Stage one

Uterine contractions begin and the foal turns from lying on its back to lying on its stomach, with its head between its two front legs. This is a normal presentation.

Stage one can last anywhere from 20 minutes to several hours. At the end of the first stage, the mare’s water breaks.

Stage two

The release of fluid at the beginning of stage two lubricates the mare and triggers stronger contractions. The mare might get up once or twice during this stage of labour, but usually is lying on her side to push.

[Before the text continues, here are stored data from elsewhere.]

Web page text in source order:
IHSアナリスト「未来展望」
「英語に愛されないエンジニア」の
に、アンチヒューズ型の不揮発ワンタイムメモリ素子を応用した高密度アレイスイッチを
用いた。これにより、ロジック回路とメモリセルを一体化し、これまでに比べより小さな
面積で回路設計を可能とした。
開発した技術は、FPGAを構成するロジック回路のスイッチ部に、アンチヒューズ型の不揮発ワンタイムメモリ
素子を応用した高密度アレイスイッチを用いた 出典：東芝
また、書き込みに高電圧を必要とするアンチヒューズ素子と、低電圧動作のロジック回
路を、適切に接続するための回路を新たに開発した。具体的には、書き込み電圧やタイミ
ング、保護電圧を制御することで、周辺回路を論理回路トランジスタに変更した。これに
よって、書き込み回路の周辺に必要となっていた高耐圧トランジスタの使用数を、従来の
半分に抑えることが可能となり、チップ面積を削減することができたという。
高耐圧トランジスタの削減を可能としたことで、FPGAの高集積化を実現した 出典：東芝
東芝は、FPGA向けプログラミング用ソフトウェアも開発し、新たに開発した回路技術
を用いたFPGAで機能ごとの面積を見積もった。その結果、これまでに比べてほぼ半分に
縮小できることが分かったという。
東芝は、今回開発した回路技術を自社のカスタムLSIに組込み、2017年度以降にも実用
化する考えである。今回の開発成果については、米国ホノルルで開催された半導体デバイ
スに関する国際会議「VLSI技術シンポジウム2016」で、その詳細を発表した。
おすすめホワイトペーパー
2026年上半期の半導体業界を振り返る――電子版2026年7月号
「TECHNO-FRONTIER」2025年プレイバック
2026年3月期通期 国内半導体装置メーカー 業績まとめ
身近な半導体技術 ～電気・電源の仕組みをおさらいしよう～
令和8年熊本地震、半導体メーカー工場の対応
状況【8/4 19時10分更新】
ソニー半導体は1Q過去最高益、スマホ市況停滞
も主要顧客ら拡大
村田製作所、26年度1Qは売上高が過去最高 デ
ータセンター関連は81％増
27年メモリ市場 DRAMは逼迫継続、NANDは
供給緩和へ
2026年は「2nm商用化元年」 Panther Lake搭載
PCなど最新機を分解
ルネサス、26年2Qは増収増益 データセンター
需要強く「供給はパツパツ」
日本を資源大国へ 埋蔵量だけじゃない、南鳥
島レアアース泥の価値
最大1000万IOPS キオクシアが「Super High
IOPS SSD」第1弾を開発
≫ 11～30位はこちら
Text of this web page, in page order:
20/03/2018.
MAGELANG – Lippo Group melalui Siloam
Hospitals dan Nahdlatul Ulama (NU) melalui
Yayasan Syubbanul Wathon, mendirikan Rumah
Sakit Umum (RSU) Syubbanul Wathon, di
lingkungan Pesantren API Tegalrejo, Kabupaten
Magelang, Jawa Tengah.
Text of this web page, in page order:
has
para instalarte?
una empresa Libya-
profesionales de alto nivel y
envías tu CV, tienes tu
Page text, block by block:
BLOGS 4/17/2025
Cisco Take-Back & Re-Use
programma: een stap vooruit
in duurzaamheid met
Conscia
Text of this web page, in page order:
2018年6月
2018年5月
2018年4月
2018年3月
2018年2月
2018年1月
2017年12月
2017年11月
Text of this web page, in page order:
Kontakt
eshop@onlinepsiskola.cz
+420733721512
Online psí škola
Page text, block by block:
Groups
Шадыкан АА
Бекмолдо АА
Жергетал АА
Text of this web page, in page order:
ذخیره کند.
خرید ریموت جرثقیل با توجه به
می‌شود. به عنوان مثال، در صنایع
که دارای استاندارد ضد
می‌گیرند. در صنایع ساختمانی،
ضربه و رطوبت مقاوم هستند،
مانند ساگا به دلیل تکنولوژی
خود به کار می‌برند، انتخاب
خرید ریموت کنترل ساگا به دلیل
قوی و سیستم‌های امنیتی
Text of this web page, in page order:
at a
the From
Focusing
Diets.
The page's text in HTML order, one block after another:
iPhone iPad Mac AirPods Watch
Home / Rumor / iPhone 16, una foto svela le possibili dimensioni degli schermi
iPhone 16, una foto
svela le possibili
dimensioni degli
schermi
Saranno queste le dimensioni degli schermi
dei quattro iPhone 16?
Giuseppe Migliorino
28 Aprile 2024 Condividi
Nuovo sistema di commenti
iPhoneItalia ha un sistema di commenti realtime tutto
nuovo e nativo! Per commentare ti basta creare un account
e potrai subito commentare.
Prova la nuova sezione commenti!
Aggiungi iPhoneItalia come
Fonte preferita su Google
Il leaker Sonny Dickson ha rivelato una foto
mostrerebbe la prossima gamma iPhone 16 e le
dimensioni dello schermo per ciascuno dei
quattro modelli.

Wearing a long glove, check the presentation resembles a diving position, with front feet first, one slightly ahead of the other, hooves down, followed closely by the nose, head, neck and shoulders. If your foal is slightly off, don’t panic. Your mare will instinctively know something is not right and may get down and roll to fix the position of the foal.

After the waters break, the foaling process should only take about 15 minutes.

Once the foal is delivered, don’t pull it clear of the mare. Leave the hind legs in the mare a little longer as the last bit of blood is coming through the umbilical cord is really important for the foal.

The foal should be delivered within 30 minutes of the waters breaking, or it is in danger of dying.

Leaving the umbilical cord attached at this point can help to allow a substantial amount of blood to be transferred from the placenta to the foal.

Stage three

The placenta is usually passed within 30 minutes of delivery, and should be passed within three hours. If the membranes are retained any longer than four hours the risk of infection is high and veterinary assistance should be sought immediately.

The placenta should be tied up with twine to keep it from being stepped on, or from becoming entangled in the mare’s hind legs. Retain the placenta. If there are any tears or a part missing it is important to get a vet out to your mare as soon as possible.